“Structurele oplossingen” vergen een gans nieuwe aanpak van het sociaal-economisch beleid.

ma, 28/01/2013

Artikel uit Trends.be
In het geel zie je de enige en echte reden waarom we langer zouden moeten werken.

Iedereen toonde zich erg kwaad op de leiding van multinational Ford toen de beslissing tot sluiting van de fabriek in Genk viel. Nu hakken we met z’n allen in op de leiding van een andere multinational, Arcelor Mittal, naar aanleiding van de schrapping van 1300 jobs in het reeds zo zwaar geteisterde Wallonië.

Er zit zeker een grond van waarheid in bepaalde van die verwijten en beschuldigen maar het zou ons allemaal veel meer helpen de echte realiteit rond deze debâcles inzake economische bedrijvigheid en tewerkstelling onder ogen te zien. De grote verontwaardiging die sommige politieke beleidsverantwoordelijken nogal ostentatief ten toon spreiden, stelt trouwens niet veel meer voor dan een goed doordachte poging om de aandacht van de eigen verantwoordelijkheden in dezen af te leiden. 

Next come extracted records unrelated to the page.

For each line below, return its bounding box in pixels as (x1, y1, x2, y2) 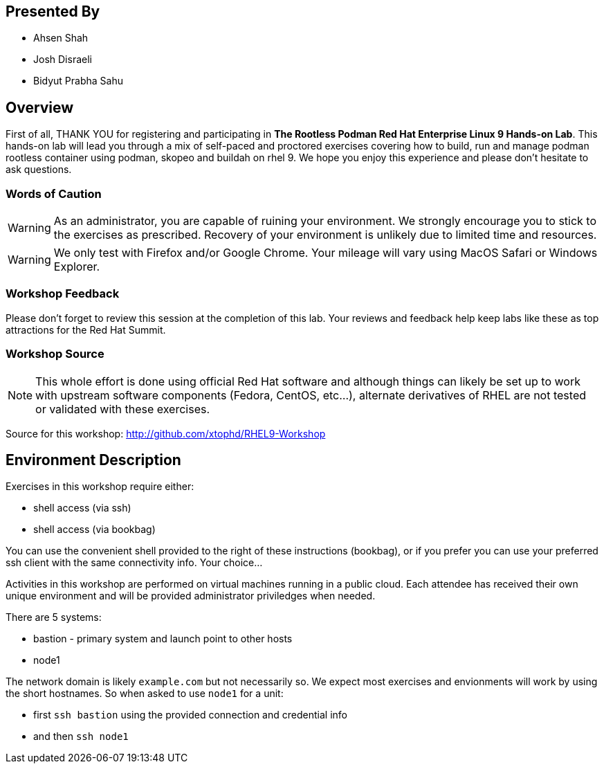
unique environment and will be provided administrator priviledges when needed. (6, 590, 376, 602)
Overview (6, 98, 74, 116)
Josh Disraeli (33, 53, 92, 66)
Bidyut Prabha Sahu (33, 75, 123, 87)
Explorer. (53, 260, 100, 274)
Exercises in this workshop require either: (6, 480, 194, 493)
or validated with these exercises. (35, 401, 210, 416)
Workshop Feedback (6, 287, 120, 301)

Terwijl, onder meer, onze geografische ligging en de kwaliteit van ons arbeidspotentieel ons land aanzienlijke perspectieven blijven bieden op het vlak van economische en industriële bedrijvigheid, komt steeds meer aan de orde dat ondernemers en ondernemingen met toenemende hinderpalen dienen af te rekenen.

Onze hoge fiscale druk en de complexiteit en vaak ineffectiviteit van de reglementering zijn belangrijke handicaps. Hetzelfde geldt ook inzake onze relatieve loonkosten die onze ondernemingen opzadelen met een concurrentiële handicap van minstens 10%. En dan is er zeker ook nog de ronduit vijandige houding die sommige politici en vakbondsleiders aannemen tegenover ondernemers en ondernemingen. Gaat de economie in haar geheel in recessie, dan beginnen deze negatieve factoren extra zwaar door te wegen op de bereidheid van ondernemers om hier risico’s te nemen, jobs te creëren en te investeren. 

Minister van Werk Monica De Coninck liet onmiddellijk weten dat zowel regionaal als federaal, en liefst samen, moet gezocht worden naar “structurele oplossingen”. Twee mogelijke ingrepen horen daar zeker niet bij. Ten eerste, brugpensioenen en andere vormen van definitieve vervroegde uittreding zijn volkomen uit den boze. De simpele realiteit is dat we als gemeenschap gewoon niet meer de middelen hebben om dergelijke ingrepen te financieren. Bovendien komt de periode van systemische krapte op de arbeidsmarkt stilaan maar zeker dichterbij. Er dient dus te worden ingezet op herscholing en bij-training, liefst ondersteund door significante financiële prikkels voor alle betrokkenen.